I did come across through the LDD book that using the kmalloc we can allocate from high memory. I have one basic question here.
1)But to my knowledge we can't access the high memory directly from the kernel (unless it is mapped to the kernel space through the kmap()). And i didn't see any mapping area reserved for kmalloc(), But for vmalloc() it is present.So, to which part of the kernel address does the kmalloc() will map if allocated from high memory?
This is on x86 architecture,32bit system.
My knowledge may be out of date but the stack is something like this:
kmalloc allocates physically contiguous memory by calling get_free_pages (this is what the acronym GFP stands for). The GFP_* flags passed to kmalloc end up in get_free_pages, which is the page allocator.
Since special handling is required for highmem pages, you won't get them unless you add the GFP_HIGHMEM flag to the request.
All memory in Linux is virtual (a generalization that is not exactly true and that is architecture-dependent, but let's go with it, until the next parenthesized statement in this paragraph). There is a range of memory, however, that is not subject to the virtualization in the sense of remapping of pages: it is just a linear mapping between virtual addresses and physical addresses. The memory allocated by get_free_pages is linearly mapped, except for high memory. (On some architectures, linear mappings are supported for memory ranges without the use of a MMU: it's just a simple arithmetic translation of logical addresses to physical: add a displacement. On other architectures, linear mappings are done with the MMU.)
Anyway, if you call get_free_pages (directly, or via kmalloc) to allocate two or more pages, it has to find physically contiguous ones.

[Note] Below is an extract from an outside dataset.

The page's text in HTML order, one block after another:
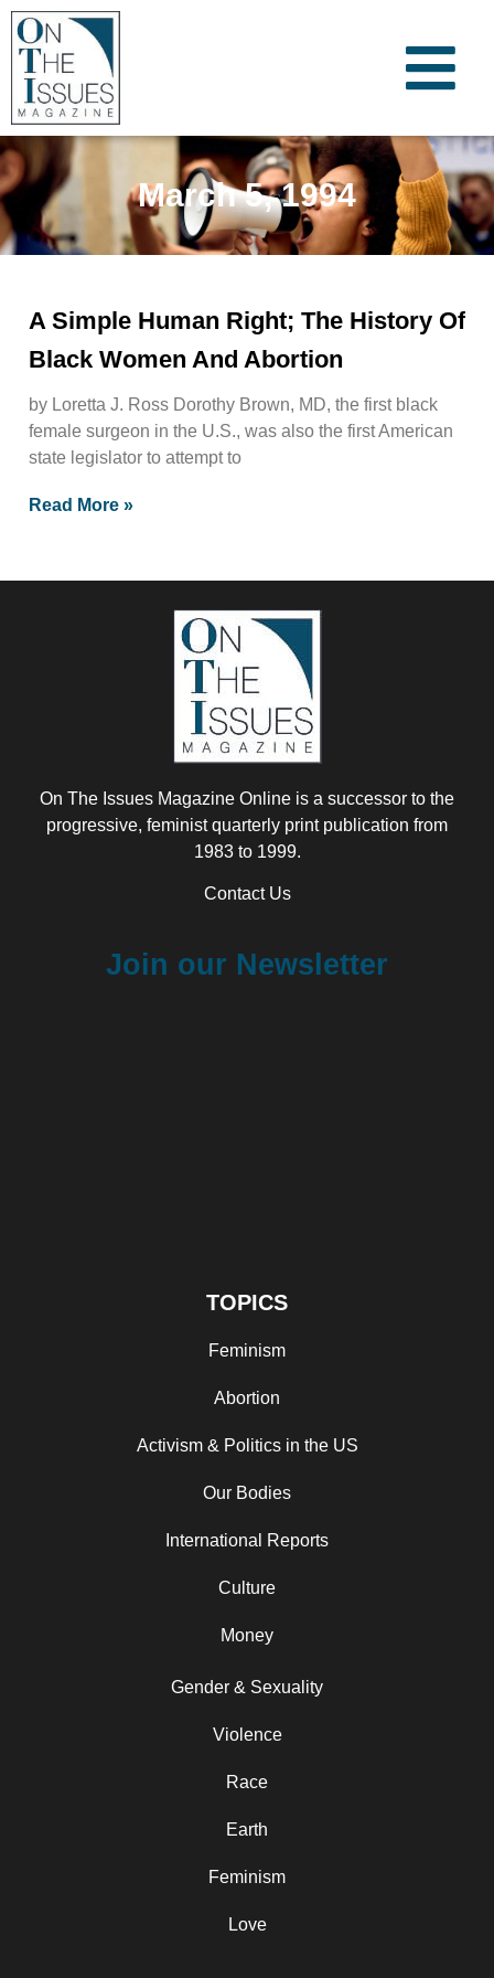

Now virtual memory is also implemented on top of get_free_pages, because we can take a page allocated that way, and install it into a virtual address space.
This is how mmap works and everything else for user space. When a piece of virtual memory is committed (becomes backed by a physical page, on a page fault or whatever), a page comes from get_free_pages. Unless that page is highmem, it has a linear mapping so that it is visible in the kernel. Additionally, it is wired into the virtual address space for which the request is being made. Some kernel data structures keep track of this, and of course it is punched into the page tables so the MMU makes it happen.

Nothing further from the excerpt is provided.